Anthropic's Prompt-Caching Plugin Automatically Reduces Token Costs by 90%
Key Takeaways
- ▸Automatic prompt-caching implementation reduces token costs by up to 90% through intelligent detection and caching of stable content
- ▸Multi-strategy approach handles different content types including stack traces, code files, refactoring patterns, and conversation history
- ▸Open-source plugin with MIT license and zero lock-in is compatible with leading AI coding platforms
Summary
A new open-source plugin for Anthropic's Claude API automatically implements prompt-caching to dramatically reduce token consumption and API costs. The plugin intelligently detects stable content in conversations—such as stack traces, code files, and refactoring patterns—and injects cache breakpoints to store this content server-side for five minutes, reducing cache read costs to just 10% of normal rates. The system learns from repeated file reads and conversation history, progressively compounding savings as interactions continue, with break-even cost savings occurring as early as the second turn in Claude Code sessions with Claude Sonnet.

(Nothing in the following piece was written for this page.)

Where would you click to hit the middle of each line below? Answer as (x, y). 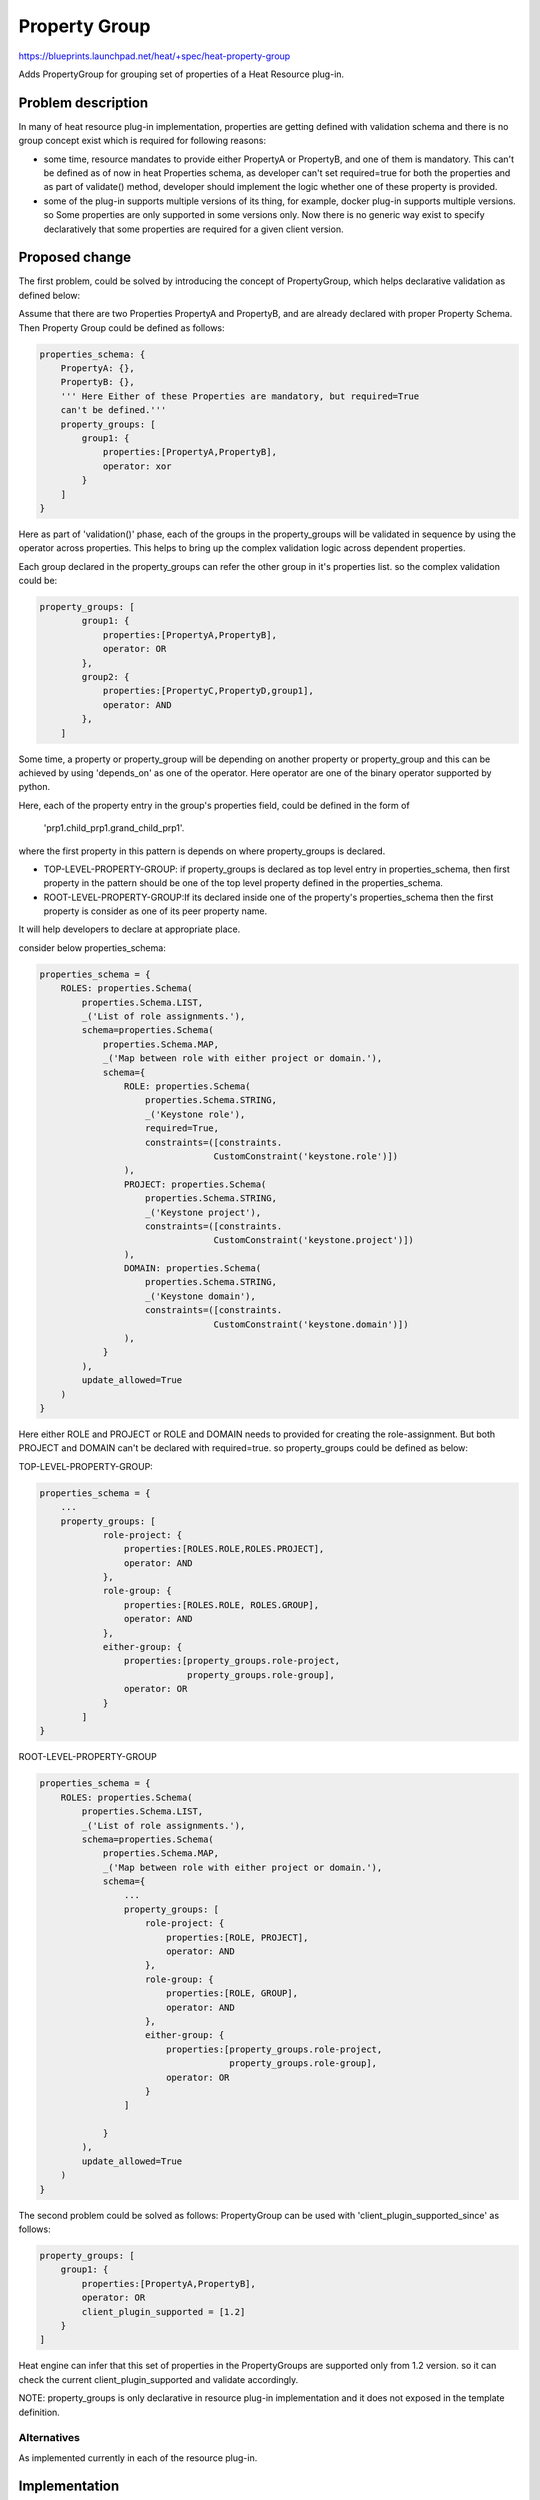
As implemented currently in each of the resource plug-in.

The plugin is available as an open-source release under the MIT license and is compatible with multiple AI coding assistants including Claude Code, Cursor, Windsurf, ChatGPT, Perplexity, and other MCP-compatible clients. Installation is straightforward—single command for Claude Code or npm installation for other platforms—with no configuration files or restarts required. The tool includes cache statistics tracking and is awaiting official approval in the Claude Code plugin marketplace while available for immediate installation via GitHub.
- Break-even cost savings achieved by second conversation turn, with compounding benefits in longer sessions
Editorial Opinion
This plugin addresses a genuine pain point for developers using Claude for coding tasks—the cumulative token costs of repetitive context in multi-turn conversations. The 90% savings claim is compelling, though real-world performance will depend on conversation patterns and content stability. The open-source approach and multi-platform compatibility enhance its value proposition, though the pending marketplace approval suggests the integration pathway may still be refining.